(Beginning of Material shown)
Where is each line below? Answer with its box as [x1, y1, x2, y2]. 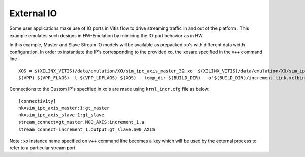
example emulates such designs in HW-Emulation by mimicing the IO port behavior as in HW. [9, 32, 204, 38]
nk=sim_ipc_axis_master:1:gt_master [18, 105, 110, 111]
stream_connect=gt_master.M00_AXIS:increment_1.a [18, 119, 145, 125]
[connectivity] [18, 98, 56, 104]
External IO [9, 8, 57, 19]
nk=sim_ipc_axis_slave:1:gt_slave [18, 112, 104, 118]
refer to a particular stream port [9, 145, 76, 151]
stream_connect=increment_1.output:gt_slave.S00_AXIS [18, 127, 155, 132]
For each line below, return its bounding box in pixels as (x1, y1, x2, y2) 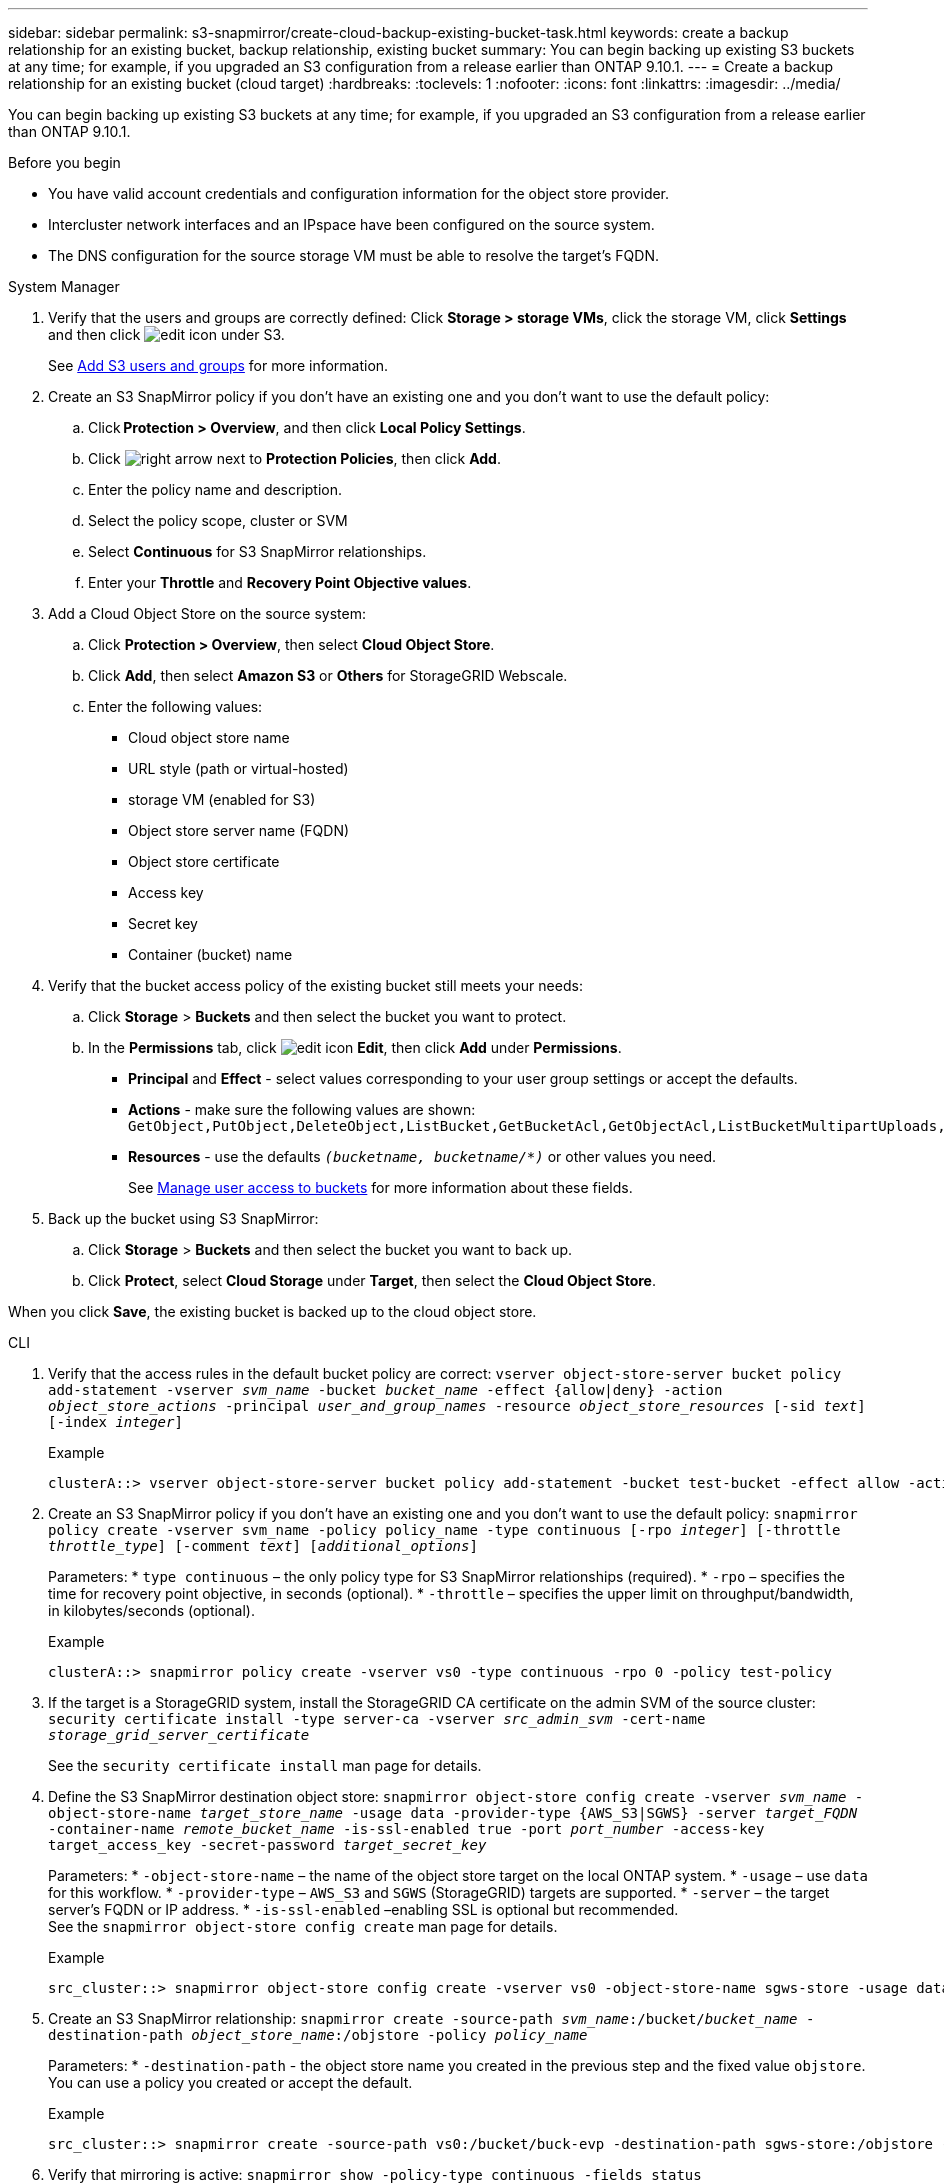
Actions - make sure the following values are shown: (128, 1101, 476, 1118)
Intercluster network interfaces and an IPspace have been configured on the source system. (48, 216, 655, 233)
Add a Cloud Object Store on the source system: (48, 605, 366, 622)
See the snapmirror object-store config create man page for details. (48, 1918, 558, 1935)
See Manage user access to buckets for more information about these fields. (128, 1179, 633, 1196)
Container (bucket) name (128, 946, 293, 963)
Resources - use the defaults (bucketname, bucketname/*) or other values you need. (128, 1148, 717, 1165)
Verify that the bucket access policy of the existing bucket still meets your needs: (48, 977, 583, 994)
(End of Material shown)
Work item
A faithful copy of all the data above, without its pictures, is the expected result.

Exercise solution
Where is each line below? Answer with its box as [x1, y1, x2, y2]. 
example emulates such designs in HW-Emulation by mimicing the IO port behavior as in HW. [9, 32, 204, 38]
nk=sim_ipc_axis_master:1:gt_master [18, 105, 110, 111]
stream_connect=gt_master.M00_AXIS:increment_1.a [18, 119, 145, 125]
[connectivity] [18, 98, 56, 104]
External IO [9, 8, 57, 19]
nk=sim_ipc_axis_slave:1:gt_slave [18, 112, 104, 118]
refer to a particular stream port [9, 145, 76, 151]
stream_connect=increment_1.output:gt_slave.S00_AXIS [18, 127, 155, 132]
For each line below, return its bounding box in pixels as (x1, y1, x2, y2) 
Actions - make sure the following values are shown: (128, 1101, 476, 1118)
Intercluster network interfaces and an IPspace have been configured on the source system. (48, 216, 655, 233)
Add a Cloud Object Store on the source system: (48, 605, 366, 622)
See the snapmirror object-store config create man page for details. (48, 1918, 558, 1935)
See Manage user access to buckets for more information about these fields. (128, 1179, 633, 1196)
Container (bucket) name (128, 946, 293, 963)
Resources - use the defaults (bucketname, bucketname/*) or other values you need. (128, 1148, 717, 1165)
Verify that the bucket access policy of the existing bucket still meets your needs: (48, 977, 583, 994)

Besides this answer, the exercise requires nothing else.